* WORK TASK *
Could you copy the data that follows exactly as written, but drop the pictures?

* SUPPLIED MATERIAL *
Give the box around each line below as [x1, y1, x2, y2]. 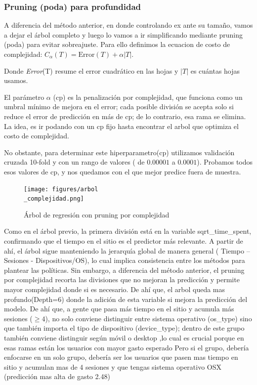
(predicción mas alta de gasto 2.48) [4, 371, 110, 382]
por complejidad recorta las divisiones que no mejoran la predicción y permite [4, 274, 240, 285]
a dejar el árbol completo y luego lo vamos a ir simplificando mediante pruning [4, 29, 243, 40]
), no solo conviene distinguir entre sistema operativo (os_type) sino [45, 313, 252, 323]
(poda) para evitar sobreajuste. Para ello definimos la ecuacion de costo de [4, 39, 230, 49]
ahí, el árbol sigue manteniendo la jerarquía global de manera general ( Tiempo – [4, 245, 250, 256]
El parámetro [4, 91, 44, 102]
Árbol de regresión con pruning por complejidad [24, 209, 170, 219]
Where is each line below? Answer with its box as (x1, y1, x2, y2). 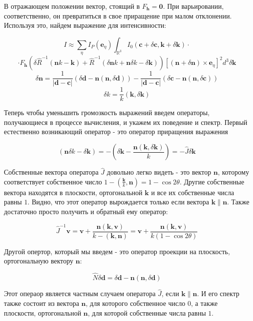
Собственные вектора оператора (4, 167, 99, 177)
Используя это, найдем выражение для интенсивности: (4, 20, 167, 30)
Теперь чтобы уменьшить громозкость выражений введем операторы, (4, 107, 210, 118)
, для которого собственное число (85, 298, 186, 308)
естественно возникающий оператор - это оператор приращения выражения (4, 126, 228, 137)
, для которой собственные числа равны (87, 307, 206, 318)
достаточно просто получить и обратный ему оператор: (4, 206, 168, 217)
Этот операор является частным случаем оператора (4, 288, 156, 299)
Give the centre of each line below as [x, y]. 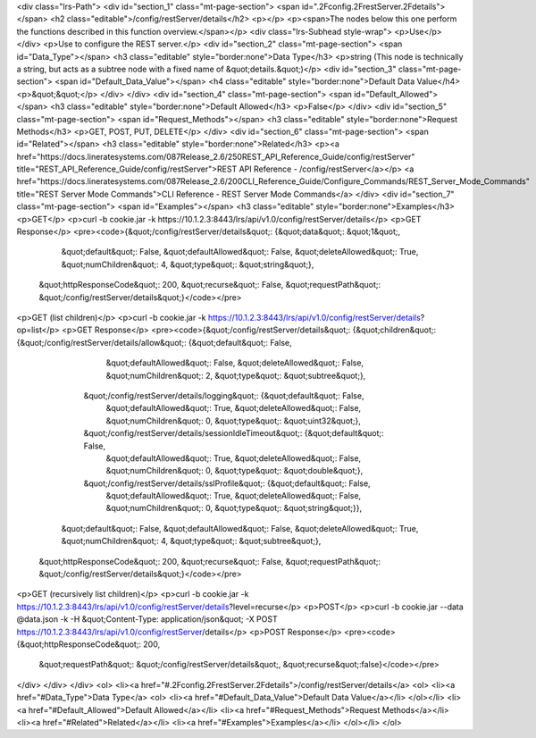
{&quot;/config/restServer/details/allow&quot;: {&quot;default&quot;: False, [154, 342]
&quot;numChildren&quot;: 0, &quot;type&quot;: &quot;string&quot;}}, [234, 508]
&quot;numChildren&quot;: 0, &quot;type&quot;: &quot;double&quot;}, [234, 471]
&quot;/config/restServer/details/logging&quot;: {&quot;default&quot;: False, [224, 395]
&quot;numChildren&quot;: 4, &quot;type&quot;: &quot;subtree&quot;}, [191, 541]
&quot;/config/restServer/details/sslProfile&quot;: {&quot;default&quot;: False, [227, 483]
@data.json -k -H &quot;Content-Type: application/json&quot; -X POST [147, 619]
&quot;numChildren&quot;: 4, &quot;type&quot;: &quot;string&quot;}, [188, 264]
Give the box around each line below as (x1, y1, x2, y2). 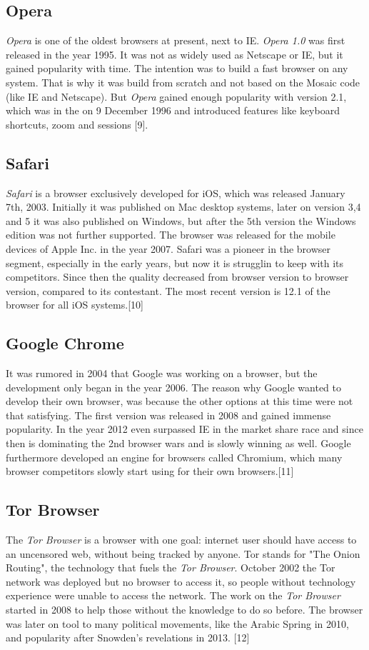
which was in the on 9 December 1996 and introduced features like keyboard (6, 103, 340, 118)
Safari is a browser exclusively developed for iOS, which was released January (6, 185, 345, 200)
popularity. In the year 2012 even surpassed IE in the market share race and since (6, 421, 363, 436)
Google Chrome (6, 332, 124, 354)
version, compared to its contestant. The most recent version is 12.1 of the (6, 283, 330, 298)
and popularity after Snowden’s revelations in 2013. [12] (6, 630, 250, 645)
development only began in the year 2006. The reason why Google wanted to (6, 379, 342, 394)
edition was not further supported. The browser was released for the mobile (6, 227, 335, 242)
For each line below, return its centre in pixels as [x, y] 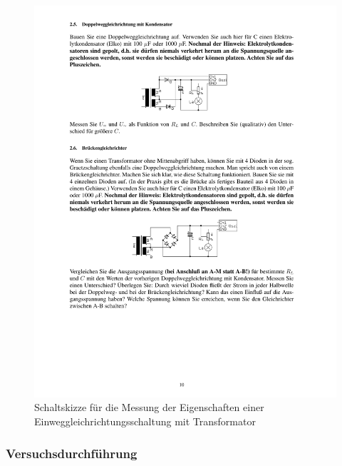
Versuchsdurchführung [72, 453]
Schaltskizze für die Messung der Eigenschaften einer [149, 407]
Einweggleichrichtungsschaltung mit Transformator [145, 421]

* EXERCISE RESPONSE *
Give the box around each line below as [x1, y1, x2, y2]. 
(predicción mas alta de gasto 2.48) [4, 371, 110, 382]
por complejidad recorta las divisiones que no mejoran la predicción y permite [4, 274, 240, 285]
a dejar el árbol completo y luego lo vamos a ir simplificando mediante pruning [4, 29, 243, 40]
), no solo conviene distinguir entre sistema operativo (os_type) sino [45, 313, 252, 323]
(poda) para evitar sobreajuste. Para ello definimos la ecuacion de costo de [4, 39, 230, 49]
ahí, el árbol sigue manteniendo la jerarquía global de manera general ( Tiempo – [4, 245, 250, 256]
El parámetro [4, 91, 44, 102]
Árbol de regresión con pruning por complejidad [24, 209, 170, 219]
Where is each line below? Answer with its box as (x1, y1, x2, y2). 
Собственные вектора оператора (4, 167, 99, 177)
Используя это, найдем выражение для интенсивности: (4, 20, 167, 30)
Теперь чтобы уменьшить громозкость выражений введем операторы, (4, 107, 210, 118)
, для которого собственное число (85, 298, 186, 308)
естественно возникающий оператор - это оператор приращения выражения (4, 126, 228, 137)
, для которой собственные числа равны (87, 307, 206, 318)
достаточно просто получить и обратный ему оператор: (4, 206, 168, 217)
Этот операор является частным случаем оператора (4, 288, 156, 299)
Give the centre of each line below as [x, y]. 
{&quot;/config/restServer/details/allow&quot;: {&quot;default&quot;: False, [154, 342]
&quot;numChildren&quot;: 0, &quot;type&quot;: &quot;string&quot;}}, [234, 508]
&quot;numChildren&quot;: 0, &quot;type&quot;: &quot;double&quot;}, [234, 471]
&quot;/config/restServer/details/logging&quot;: {&quot;default&quot;: False, [224, 395]
&quot;numChildren&quot;: 4, &quot;type&quot;: &quot;subtree&quot;}, [191, 541]
&quot;/config/restServer/details/sslProfile&quot;: {&quot;default&quot;: False, [227, 483]
@data.json -k -H &quot;Content-Type: application/json&quot; -X POST [147, 619]
&quot;numChildren&quot;: 4, &quot;type&quot;: &quot;string&quot;}, [188, 264]
Give the box around each line below as (x1, y1, x2, y2). 
which was in the on 9 December 1996 and introduced features like keyboard (6, 103, 340, 118)
Safari is a browser exclusively developed for iOS, which was released January (6, 185, 345, 200)
popularity. In the year 2012 even surpassed IE in the market share race and since (6, 421, 363, 436)
Google Chrome (6, 332, 124, 354)
version, compared to its contestant. The most recent version is 12.1 of the (6, 283, 330, 298)
and popularity after Snowden’s revelations in 2013. [12] (6, 630, 250, 645)
development only began in the year 2006. The reason why Google wanted to (6, 379, 342, 394)
edition was not further supported. The browser was released for the mobile (6, 227, 335, 242)
For each line below, return its centre in pixels as [x, y] 
Versuchsdurchführung [72, 453]
Schaltskizze für die Messung der Eigenschaften einer [149, 407]
Einweggleichrichtungsschaltung mit Transformator [145, 421]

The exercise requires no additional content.